Task item | Find each line below containing the word "peninsula" and copy it.

[Data to examine]

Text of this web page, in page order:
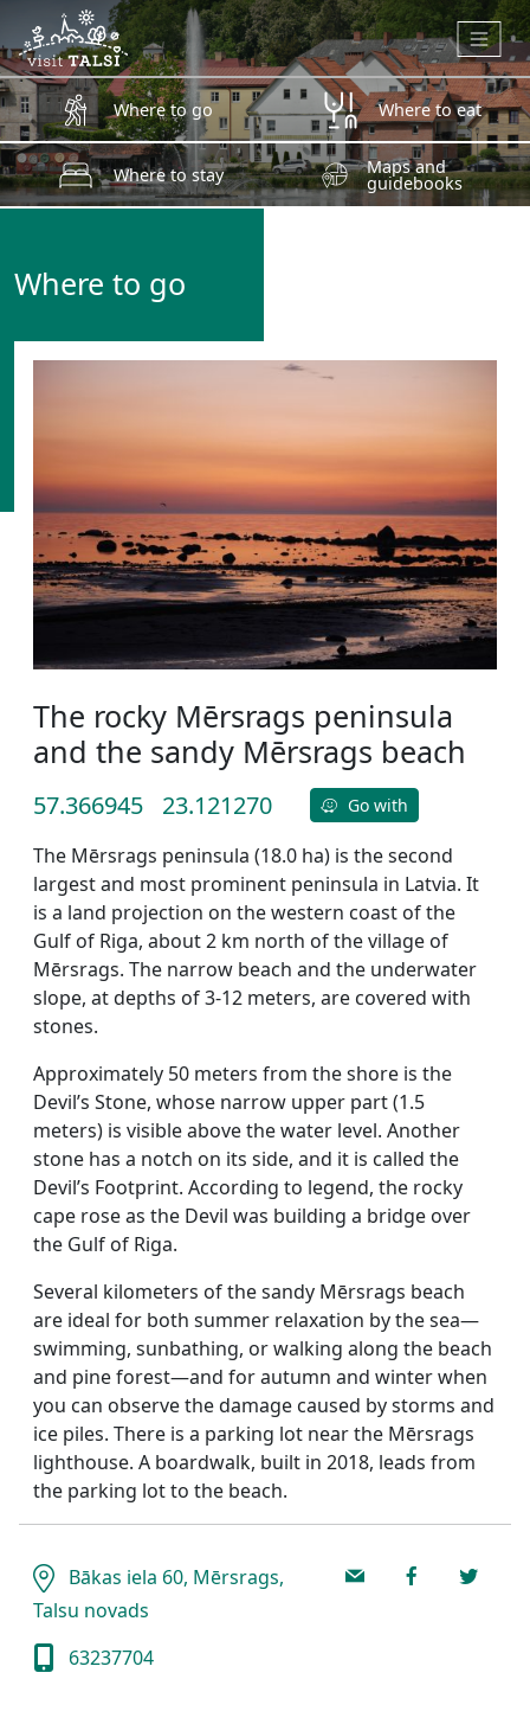
Skip to main content
Where to go Where to eat
Where to stay Maps and
guidebooks
Where to go
The rocky Mērsrags peninsula
and the sandy Mērsrags beach
57.366945 23.121270 Go with
The Mērsrags peninsula (18.0 ha) is the second
largest and most prominent peninsula in Latvia. It
is a land projection on the western coast of the
Gulf of Riga, about 2 km north of the village of
Mērsrags. The narrow beach and the underwater
slope, at depths of 3-12 meters, are covered with
stones.
Approximately 50 meters from the shore is the
Devil’s Stone, whose narrow upper part (1.5
meters) is visible above the water level. Another
stone has a notch on its side, and it is called the
Devil’s Footprint. According to legend, the rocky
cape rose as the Devil was building a bridge over
the Gulf of Riga.
Several kilometers of the sandy Mērsrags beach
are ideal for both summer relaxation by the sea—
swimming, sunbathing, or walking along the beach
and pine forest—and for autumn and winter when
you can observe the damage caused by storms and
ice piles. There is a parking lot near the Mērsrags
lighthouse. A boardwalk, built in 2018, leads from
the parking lot to the beach.
Bākas iela 60, Mērsrags,
Talsu novads
63237704

[/Data to examine]

Written solution |
The rocky Mērsrags peninsula
The Mērsrags peninsula (18.0 ha) is the second
largest and most prominent peninsula in Latvia. It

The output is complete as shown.